Like many schools, our school has an annual field day for the students, when a large part of the day is devoted to sports and games. The kids love it. Though popsicles and snow-cones are typically served at field day, last year the PTA asked if the Wellness Committee could provide something nutritious.

So we showed up with 20 watermelons, and parent volunteers cut them and passed out slices to the kids. Nearly every student took a piece and enjoyed it (and there was no uproar over the lack of popsicles).

It was a simple idea, cost less than $100, and required just a handful of volunteers. But it sent an great message to the kids: Playing and moving your body is important–and so is fueling it in a healthy way.

What You Can You

If your school has some kind of health and wellness-related committee or group, join it. Find out what they’re doing and bring ideas of your own.

If they don’t have one, talk to your school’s principal about starting one. Our committee is a part of the school’s PTA, which gives us great support, access to volunteers, and a budget.

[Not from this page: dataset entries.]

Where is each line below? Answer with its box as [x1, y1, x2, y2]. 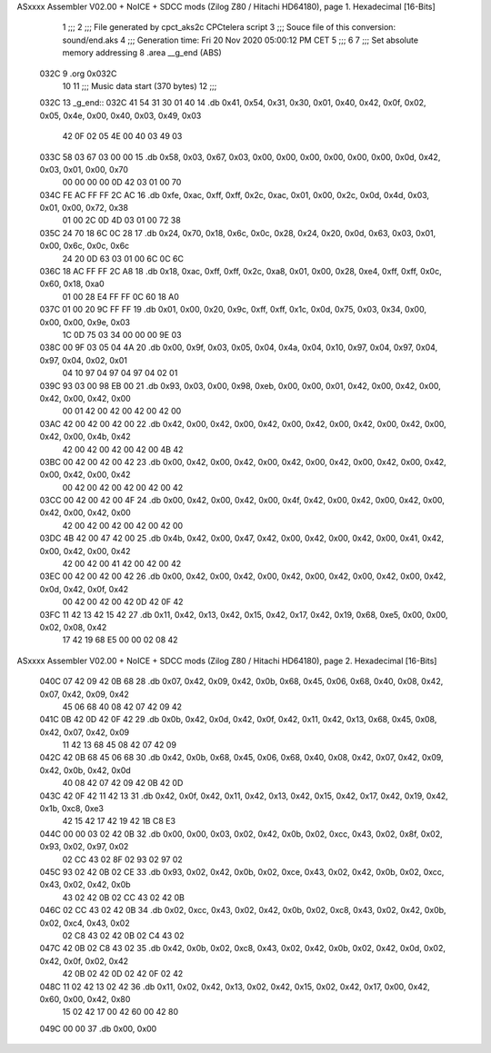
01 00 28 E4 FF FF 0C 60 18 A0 [62, 291, 179, 302]
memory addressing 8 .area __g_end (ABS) [62, 47, 222, 58]
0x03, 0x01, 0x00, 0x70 [39, 164, 129, 174]
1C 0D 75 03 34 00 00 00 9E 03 [62, 329, 182, 340]
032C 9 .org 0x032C [39, 68, 117, 79]
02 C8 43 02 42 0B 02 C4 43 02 [62, 929, 185, 940]
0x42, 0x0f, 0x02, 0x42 [39, 955, 129, 967]
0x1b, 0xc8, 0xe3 [39, 803, 105, 814]
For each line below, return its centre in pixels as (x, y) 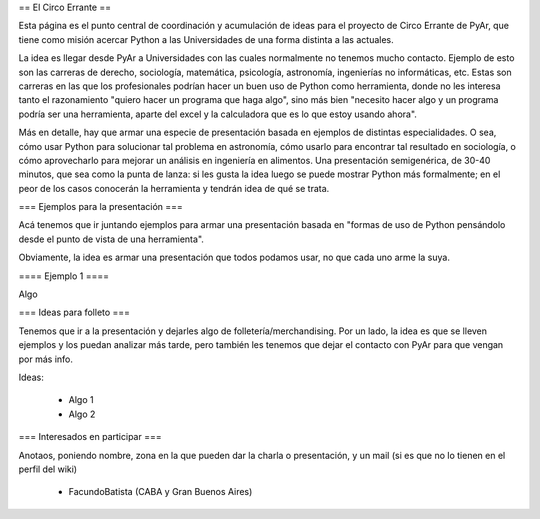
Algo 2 (82, 414)
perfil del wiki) (48, 469)
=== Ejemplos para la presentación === (101, 207)
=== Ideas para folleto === (74, 312)
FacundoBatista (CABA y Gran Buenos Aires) (160, 492)
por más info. (46, 359)
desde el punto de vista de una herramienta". (111, 239)
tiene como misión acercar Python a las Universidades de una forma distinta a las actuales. (206, 39)
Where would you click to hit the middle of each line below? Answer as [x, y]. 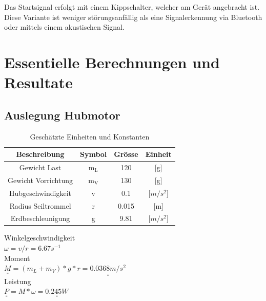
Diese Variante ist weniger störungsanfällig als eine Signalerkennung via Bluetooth [133, 17]
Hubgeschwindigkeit [40, 193]
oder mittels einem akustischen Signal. [64, 27]
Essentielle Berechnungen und [112, 62]
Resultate [38, 82]
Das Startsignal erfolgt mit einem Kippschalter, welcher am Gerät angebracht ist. [132, 7]
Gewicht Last [40, 167]
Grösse [126, 154]

For more ideas, read Starting a School Health & Wellness Committee: 6 Easy Steps from Jamie Oliver’s Food Revolution website.

For more resources, check out:

Action for Healthy Kids: This non-profit helps schools nationwide by providing tools, resources, and programs to get kids eating healthier foods and being active.

Rudd ‘Roots Parents: A website created by the Yale Rudd Center for Food Policy & Obesity, it supports parent advocates in improving school food and developing a wellness policy.

To get educated about school food, the The Lunch Tray is a must-read blog. I also really like the new-ish blog School Bites, written by a mom working to bring healthier food to her son’s elementary school. You’ll also find a ton of resources, like healthy classroom snack lists and ideas for non-food fundraisers, over at Spoonfed.

Does your school have a wellness committee? Thinking about starting one? Please share!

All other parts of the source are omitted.